◆ Task to complete
The response must contain the complete data, printed exactly.

*** Begin section ***

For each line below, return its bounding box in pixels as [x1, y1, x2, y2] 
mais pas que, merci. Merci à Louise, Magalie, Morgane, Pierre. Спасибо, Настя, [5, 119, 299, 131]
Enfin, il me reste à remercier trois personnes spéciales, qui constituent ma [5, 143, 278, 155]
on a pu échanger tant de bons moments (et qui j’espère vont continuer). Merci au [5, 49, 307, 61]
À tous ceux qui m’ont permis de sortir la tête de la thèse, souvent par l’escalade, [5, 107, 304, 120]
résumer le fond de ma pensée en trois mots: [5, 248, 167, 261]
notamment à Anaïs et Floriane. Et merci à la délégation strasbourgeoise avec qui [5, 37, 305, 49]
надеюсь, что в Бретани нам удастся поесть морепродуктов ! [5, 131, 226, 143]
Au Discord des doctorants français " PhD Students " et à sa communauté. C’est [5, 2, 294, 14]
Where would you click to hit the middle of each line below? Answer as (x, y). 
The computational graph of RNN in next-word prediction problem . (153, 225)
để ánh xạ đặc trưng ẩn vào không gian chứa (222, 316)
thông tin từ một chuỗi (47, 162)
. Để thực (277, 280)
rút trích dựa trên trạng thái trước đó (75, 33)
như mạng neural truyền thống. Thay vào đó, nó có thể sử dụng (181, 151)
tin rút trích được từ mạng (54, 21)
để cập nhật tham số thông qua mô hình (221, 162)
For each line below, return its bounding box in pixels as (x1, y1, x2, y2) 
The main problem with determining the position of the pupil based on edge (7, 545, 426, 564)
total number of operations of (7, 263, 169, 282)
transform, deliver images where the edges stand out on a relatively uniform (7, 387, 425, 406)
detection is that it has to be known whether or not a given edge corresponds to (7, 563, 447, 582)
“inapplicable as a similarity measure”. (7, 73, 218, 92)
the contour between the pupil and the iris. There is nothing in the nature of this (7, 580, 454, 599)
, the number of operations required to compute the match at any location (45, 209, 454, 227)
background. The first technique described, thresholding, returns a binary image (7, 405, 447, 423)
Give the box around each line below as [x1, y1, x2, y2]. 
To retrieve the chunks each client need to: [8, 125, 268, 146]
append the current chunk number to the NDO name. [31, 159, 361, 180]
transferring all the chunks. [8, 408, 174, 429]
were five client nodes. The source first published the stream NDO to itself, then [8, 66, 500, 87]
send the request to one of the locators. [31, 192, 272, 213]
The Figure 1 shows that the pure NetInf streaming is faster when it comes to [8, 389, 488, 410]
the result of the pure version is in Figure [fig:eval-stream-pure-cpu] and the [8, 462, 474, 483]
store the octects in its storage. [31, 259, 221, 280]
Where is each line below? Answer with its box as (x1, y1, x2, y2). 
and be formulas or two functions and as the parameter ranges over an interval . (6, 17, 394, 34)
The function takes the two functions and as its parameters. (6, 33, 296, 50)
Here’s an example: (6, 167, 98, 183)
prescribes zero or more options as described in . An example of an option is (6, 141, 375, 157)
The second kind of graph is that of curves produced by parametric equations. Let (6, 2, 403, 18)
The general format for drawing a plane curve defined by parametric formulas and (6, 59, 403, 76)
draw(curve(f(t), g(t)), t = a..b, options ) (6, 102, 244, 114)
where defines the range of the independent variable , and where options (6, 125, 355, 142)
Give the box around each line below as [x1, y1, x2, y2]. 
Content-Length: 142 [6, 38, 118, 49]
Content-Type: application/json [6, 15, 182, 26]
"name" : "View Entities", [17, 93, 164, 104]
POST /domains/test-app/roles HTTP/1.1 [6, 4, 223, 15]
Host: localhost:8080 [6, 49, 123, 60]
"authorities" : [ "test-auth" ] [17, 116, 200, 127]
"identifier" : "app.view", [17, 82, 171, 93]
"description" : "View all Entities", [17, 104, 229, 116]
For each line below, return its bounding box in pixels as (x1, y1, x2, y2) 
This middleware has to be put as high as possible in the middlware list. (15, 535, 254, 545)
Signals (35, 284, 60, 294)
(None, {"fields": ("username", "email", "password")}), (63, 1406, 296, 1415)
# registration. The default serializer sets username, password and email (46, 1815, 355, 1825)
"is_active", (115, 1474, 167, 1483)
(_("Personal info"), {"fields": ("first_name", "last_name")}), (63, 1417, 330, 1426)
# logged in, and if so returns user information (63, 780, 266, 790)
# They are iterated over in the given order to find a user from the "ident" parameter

*** End section ***

◆ Output for this exercise
For each line below, return its bounding box in pixels as [x1, y1, x2, y2] 
mais pas que, merci. Merci à Louise, Magalie, Morgane, Pierre. Спасибо, Настя, [5, 119, 299, 131]
Enfin, il me reste à remercier trois personnes spéciales, qui constituent ma [5, 143, 278, 155]
on a pu échanger tant de bons moments (et qui j’espère vont continuer). Merci au [5, 49, 307, 61]
À tous ceux qui m’ont permis de sortir la tête de la thèse, souvent par l’escalade, [5, 107, 304, 120]
résumer le fond de ma pensée en trois mots: [5, 248, 167, 261]
notamment à Anaïs et Floriane. Et merci à la délégation strasbourgeoise avec qui [5, 37, 305, 49]
надеюсь, что в Бретани нам удастся поесть морепродуктов ! [5, 131, 226, 143]
Au Discord des doctorants français " PhD Students " et à sa communauté. C’est [5, 2, 294, 14]
Where would you click to hit the middle of each line below? Answer as (x, y). 
The computational graph of RNN in next-word prediction problem . (153, 225)
để ánh xạ đặc trưng ẩn vào không gian chứa (222, 316)
thông tin từ một chuỗi (47, 162)
. Để thực (277, 280)
rút trích dựa trên trạng thái trước đó (75, 33)
như mạng neural truyền thống. Thay vào đó, nó có thể sử dụng (181, 151)
tin rút trích được từ mạng (54, 21)
để cập nhật tham số thông qua mô hình (221, 162)
For each line below, return its bounding box in pixels as (x1, y1, x2, y2) 
The main problem with determining the position of the pupil based on edge (7, 545, 426, 564)
total number of operations of (7, 263, 169, 282)
transform, deliver images where the edges stand out on a relatively uniform (7, 387, 425, 406)
detection is that it has to be known whether or not a given edge corresponds to (7, 563, 447, 582)
“inapplicable as a similarity measure”. (7, 73, 218, 92)
the contour between the pupil and the iris. There is nothing in the nature of this (7, 580, 454, 599)
, the number of operations required to compute the match at any location (45, 209, 454, 227)
background. The first technique described, thresholding, returns a binary image (7, 405, 447, 423)
Give the box around each line below as [x1, y1, x2, y2]. 
To retrieve the chunks each client need to: [8, 125, 268, 146]
append the current chunk number to the NDO name. [31, 159, 361, 180]
transferring all the chunks. [8, 408, 174, 429]
were five client nodes. The source first published the stream NDO to itself, then [8, 66, 500, 87]
send the request to one of the locators. [31, 192, 272, 213]
The Figure 1 shows that the pure NetInf streaming is faster when it comes to [8, 389, 488, 410]
the result of the pure version is in Figure [fig:eval-stream-pure-cpu] and the [8, 462, 474, 483]
store the octects in its storage. [31, 259, 221, 280]
Where is each line below? Answer with its box as (x1, y1, x2, y2). 
and be formulas or two functions and as the parameter ranges over an interval . (6, 17, 394, 34)
The function takes the two functions and as its parameters. (6, 33, 296, 50)
Here’s an example: (6, 167, 98, 183)
prescribes zero or more options as described in . An example of an option is (6, 141, 375, 157)
The second kind of graph is that of curves produced by parametric equations. Let (6, 2, 403, 18)
The general format for drawing a plane curve defined by parametric formulas and (6, 59, 403, 76)
draw(curve(f(t), g(t)), t = a..b, options ) (6, 102, 244, 114)
where defines the range of the independent variable , and where options (6, 125, 355, 142)
Give the box around each line below as [x1, y1, x2, y2]. 
Content-Length: 142 [6, 38, 118, 49]
Content-Type: application/json [6, 15, 182, 26]
"name" : "View Entities", [17, 93, 164, 104]
POST /domains/test-app/roles HTTP/1.1 [6, 4, 223, 15]
Host: localhost:8080 [6, 49, 123, 60]
"authorities" : [ "test-auth" ] [17, 116, 200, 127]
"identifier" : "app.view", [17, 82, 171, 93]
"description" : "View all Entities", [17, 104, 229, 116]
For each line below, return its bounding box in pixels as (x1, y1, x2, y2) 
This middleware has to be put as high as possible in the middlware list. (15, 535, 254, 545)
Signals (35, 284, 60, 294)
(None, {"fields": ("username", "email", "password")}), (63, 1406, 296, 1415)
# registration. The default serializer sets username, password and email (46, 1815, 355, 1825)
"is_active", (115, 1474, 167, 1483)
(_("Personal info"), {"fields": ("first_name", "last_name")}), (63, 1417, 330, 1426)
# logged in, and if so returns user information (63, 780, 266, 790)
# They are iterated over in the given order to find a user from the "ident" parameter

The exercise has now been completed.